Data provided below:

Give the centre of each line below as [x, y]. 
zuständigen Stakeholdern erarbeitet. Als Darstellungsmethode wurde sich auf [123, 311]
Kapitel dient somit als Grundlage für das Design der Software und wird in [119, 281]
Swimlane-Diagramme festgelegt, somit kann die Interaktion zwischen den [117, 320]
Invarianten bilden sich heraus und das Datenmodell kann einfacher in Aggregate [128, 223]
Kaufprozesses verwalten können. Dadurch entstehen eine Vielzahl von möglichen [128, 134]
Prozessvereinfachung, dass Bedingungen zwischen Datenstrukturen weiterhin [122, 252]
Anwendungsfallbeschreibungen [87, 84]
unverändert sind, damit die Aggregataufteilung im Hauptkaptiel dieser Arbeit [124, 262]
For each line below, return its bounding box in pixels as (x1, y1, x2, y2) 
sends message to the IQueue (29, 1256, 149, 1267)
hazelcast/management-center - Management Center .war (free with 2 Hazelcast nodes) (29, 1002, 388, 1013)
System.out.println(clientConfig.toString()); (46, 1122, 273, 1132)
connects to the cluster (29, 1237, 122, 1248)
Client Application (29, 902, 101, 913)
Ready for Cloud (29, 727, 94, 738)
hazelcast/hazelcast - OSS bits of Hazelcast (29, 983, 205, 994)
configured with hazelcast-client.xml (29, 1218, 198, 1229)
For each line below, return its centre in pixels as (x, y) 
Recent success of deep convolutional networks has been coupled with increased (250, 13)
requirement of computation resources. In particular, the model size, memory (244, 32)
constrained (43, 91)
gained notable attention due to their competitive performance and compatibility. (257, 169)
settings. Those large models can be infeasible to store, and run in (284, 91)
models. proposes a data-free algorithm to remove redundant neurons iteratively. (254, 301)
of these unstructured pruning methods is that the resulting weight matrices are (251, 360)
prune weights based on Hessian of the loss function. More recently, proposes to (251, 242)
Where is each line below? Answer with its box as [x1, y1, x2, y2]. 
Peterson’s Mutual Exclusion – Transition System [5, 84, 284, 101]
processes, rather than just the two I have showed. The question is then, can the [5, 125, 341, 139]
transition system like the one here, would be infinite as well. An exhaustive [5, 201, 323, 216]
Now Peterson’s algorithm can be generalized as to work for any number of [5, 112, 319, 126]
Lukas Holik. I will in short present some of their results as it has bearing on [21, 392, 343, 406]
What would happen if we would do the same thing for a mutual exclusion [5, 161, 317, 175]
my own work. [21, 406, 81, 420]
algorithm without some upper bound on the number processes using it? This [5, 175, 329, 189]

End of Data provided.

▸ What this task involves
The response must consist of all the data, reproduced without alteration.

▸ Task solution
Give the centre of each line below as [x, y]. 
zuständigen Stakeholdern erarbeitet. Als Darstellungsmethode wurde sich auf [123, 311]
Kapitel dient somit als Grundlage für das Design der Software und wird in [119, 281]
Swimlane-Diagramme festgelegt, somit kann die Interaktion zwischen den [117, 320]
Invarianten bilden sich heraus und das Datenmodell kann einfacher in Aggregate [128, 223]
Kaufprozesses verwalten können. Dadurch entstehen eine Vielzahl von möglichen [128, 134]
Prozessvereinfachung, dass Bedingungen zwischen Datenstrukturen weiterhin [122, 252]
Anwendungsfallbeschreibungen [87, 84]
unverändert sind, damit die Aggregataufteilung im Hauptkaptiel dieser Arbeit [124, 262]
For each line below, return its bounding box in pixels as (x1, y1, x2, y2) 
sends message to the IQueue (29, 1256, 149, 1267)
hazelcast/management-center - Management Center .war (free with 2 Hazelcast nodes) (29, 1002, 388, 1013)
System.out.println(clientConfig.toString()); (46, 1122, 273, 1132)
connects to the cluster (29, 1237, 122, 1248)
Client Application (29, 902, 101, 913)
Ready for Cloud (29, 727, 94, 738)
hazelcast/hazelcast - OSS bits of Hazelcast (29, 983, 205, 994)
configured with hazelcast-client.xml (29, 1218, 198, 1229)
For each line below, return its centre in pixels as (x, y) 
Recent success of deep convolutional networks has been coupled with increased (250, 13)
requirement of computation resources. In particular, the model size, memory (244, 32)
constrained (43, 91)
gained notable attention due to their competitive performance and compatibility. (257, 169)
settings. Those large models can be infeasible to store, and run in (284, 91)
models. proposes a data-free algorithm to remove redundant neurons iteratively. (254, 301)
of these unstructured pruning methods is that the resulting weight matrices are (251, 360)
prune weights based on Hessian of the loss function. More recently, proposes to (251, 242)
Where is each line below? Answer with its box as [x1, y1, x2, y2]. 
Peterson’s Mutual Exclusion – Transition System [5, 84, 284, 101]
processes, rather than just the two I have showed. The question is then, can the [5, 125, 341, 139]
transition system like the one here, would be infinite as well. An exhaustive [5, 201, 323, 216]
Now Peterson’s algorithm can be generalized as to work for any number of [5, 112, 319, 126]
Lukas Holik. I will in short present some of their results as it has bearing on [21, 392, 343, 406]
What would happen if we would do the same thing for a mutual exclusion [5, 161, 317, 175]
my own work. [21, 406, 81, 420]
algorithm without some upper bound on the number processes using it? This [5, 175, 329, 189]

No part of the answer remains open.